What are the relative merits / downsides of various Python bundles (EPD / Anaconda) vs. a manual install?
I have installed EPD academic, and I have no issues with it. It provides more packages that I think I will ever need, and it is very easy to update using enpkg enstaller. The EPD academic licence requires yearly renewal however and the free version does not do updates as easily.
At the moment I really only use a handful of packages such as Pandas, NumPy, SciPy, matplotlib, IPython, Statsmodels and their respective dependencies.
For such limited use am I better off with manual install and pip install --upgrade 'package'
or do the bundles offer anything over and above this?
Update 2015: Nowadays I always recommend Anaconda. It includes lots of Python packages for scientific computing, data science, web development, etc. It also provides a superior environment tool, conda
, which allows to easily switch between environments, even between Python 2 and 3. It is also updated very quickly as soon as a new version of a package is released, and you can just do conda update packagename
to update it.
Original answer below:
On Windows, what is complicated is to compile the math packages, so I think a manual install is a viable option only if you are interested only in Python
, without other packages.
Therefore better chose either EPD (now Canopy) or Anaconda.
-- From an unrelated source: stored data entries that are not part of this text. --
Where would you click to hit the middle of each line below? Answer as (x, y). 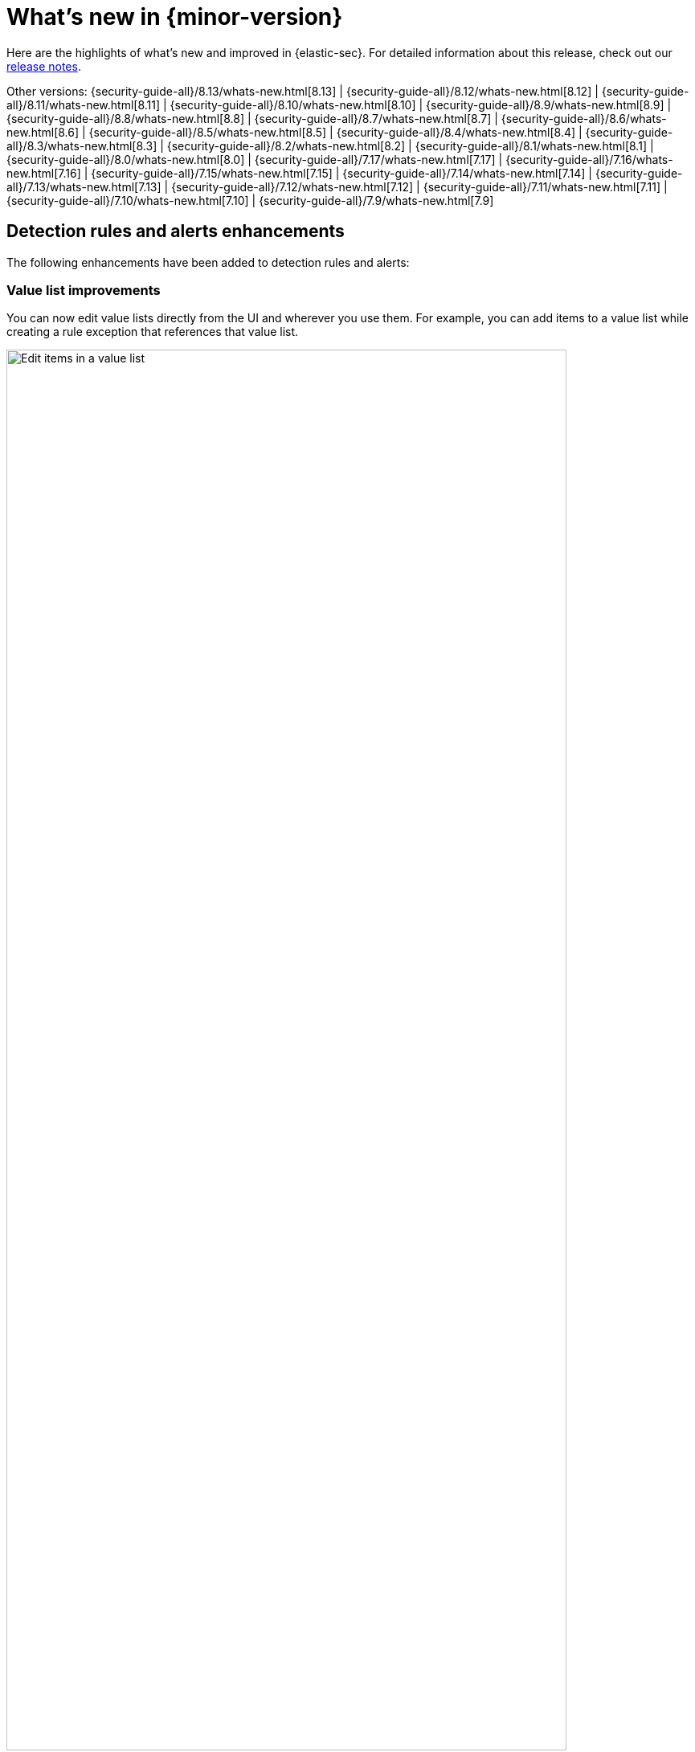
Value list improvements (84, 290)
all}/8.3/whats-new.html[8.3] (82, 145)
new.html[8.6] (43, 132)
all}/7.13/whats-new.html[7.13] (84, 186)
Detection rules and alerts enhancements (176, 231)
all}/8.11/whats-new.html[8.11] (84, 104)
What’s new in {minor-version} (175, 17)
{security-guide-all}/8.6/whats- (584, 118)
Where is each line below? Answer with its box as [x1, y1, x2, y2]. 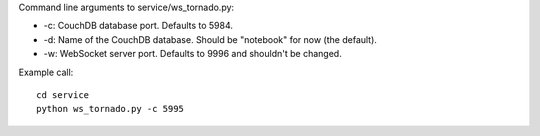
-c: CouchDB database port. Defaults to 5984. [43, 20, 234, 32]
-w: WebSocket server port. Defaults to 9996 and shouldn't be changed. [43, 48, 342, 60]
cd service [36, 89, 90, 100]
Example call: [18, 66, 74, 78]
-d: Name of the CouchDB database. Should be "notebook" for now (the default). [43, 33, 377, 45]
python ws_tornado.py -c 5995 [36, 103, 185, 115]
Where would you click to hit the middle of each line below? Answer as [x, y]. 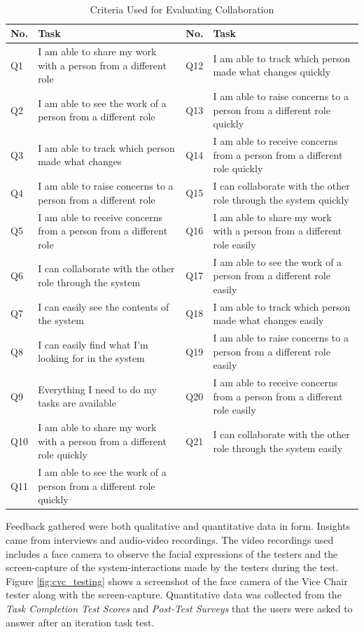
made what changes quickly [272, 72]
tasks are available [77, 403]
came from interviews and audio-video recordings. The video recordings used [170, 540]
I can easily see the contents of [104, 306]
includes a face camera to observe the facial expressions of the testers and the [172, 553]
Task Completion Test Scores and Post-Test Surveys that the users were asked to [179, 608]
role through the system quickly [281, 199]
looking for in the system [91, 358]

Anaconda has around 270 packages, including the most important for most scientific applications and data analysis, that is, NumPy, SciPy, Pandas, IPython, matplotlib, Scikit-learn.
So if this is enough for you, I would choose Anaconda.
Instead, if you are interested in other packages, and even more if you use any of the Enthought packages (Chaco for example is very useful for realtime data visualization), then EPD/Canopy is probably a better choice. The Academic version has a larger number of packages in the base install, and many more in the repository. Anaconda also includes Chaco.
I have tried various Windows distributions in the last year, trying to find one sutable for my work environment (behind a proxy, but without access to proxy configuration).
Here is my feedback from experience:
EPD/Canopy:
We had a license of EPD, but it was old and we were unable to update becasue of the weird proxy situation. In order to add some packages (such as recent version of xlrd/xlwt), I compiled from source. To update SciPy and NumPy, I used the precompiled installer from http://www.lfd.uci.edu/~gohlke/pythonlibs/, but it would sometimes screw up compatibility. I loved having a fully configured Py2exe and Cython, and it simply worked out of the box.
After a while, I tried installing the free version of Canopy, but it lacks Cython and py2exe and some specific advanced packaged I needed, so I never really used it.
Some of my colleagues bought the full Canopy license, but we're still not sure how they're going to update...
Python(x,y):
Not wanting to struggle with licenses, I installed Python(x,y) at home. The only downside I noticed right now is that the standard installation requires you to select which packages you want. It's both a good and a bad point, because I can't be sure that my clients will have the exact same configuration as I do when I install. (The Enthought tool suite can be installed in Python(x,y).)
After using Python(x,y) for a while, I just noticed I installed the 32 bit version. Although it is not clear on their website, it seems they don't have a 64 bit version as of July 2015. I'm going to uninstall it and get a 64 bit distribution.
Anaconda:
When I first wrote this, Anaconda didn't seem to have enough packages yet. A couple of years later, it seems much better, I'm going to give it a try!
Manual:
In order to avoid version compatibility issues with our old EPD version, I ended up using manual Python installation and adding additional packages from the LFD website linked above. It works great, but I would still suggest Canopy to a new user who requires advanced packages (like GDAL or PyFITS).
Summary: If you go for Canopy, get the full licence (Academic or purchased). Else, go with Python(x,y), it will end up being the same.
On Ubuntu:
No need for a distribution. It's all relatively recent (+/- 6 months is tolerable) and pre-compiled. You just need to execute sudo apt-get install python python-scipy
and it's there! Most advanced packages are there as well.
The other answers cover the ground quite nicely, so I just want to remark on one particular aspect that nobody has mentioned yet. It is probably fairly niche, but it may potentially make or break Anaconda or Canopy for some people under Linux systems:
Anaconda Python builds use the UCS4 Unicode mode, whereas Enthought Canopy uses UCS2.
What this means in practical terms is that if you rely on any extensions which you cannot compile yourself for whatever reason (e.g. pre-compiled proprietary libraries), if they happen not to be built for a Python version with the same mode, you may sooner or later run into errors that look something like undefined symbol: PyUnicodeUCS4_AsUTF8String
.
According to PEP 0513, UCS4 seems to currently be more popular and recommended. Also, the whole UCS compatibility issues seem to only affect 2.x and < 3.3 versions.
I used Anaconda for years and liked it quite a bit. Unfortunately, IPython Notebook (now Jupyter) is unavailable without the enterprise edition.
I want to use Jupyter notebooks in the classroom, so I switched to Canopy. It seems easy enough to install all of the packages we need. Admittedly, we haven't tested them all.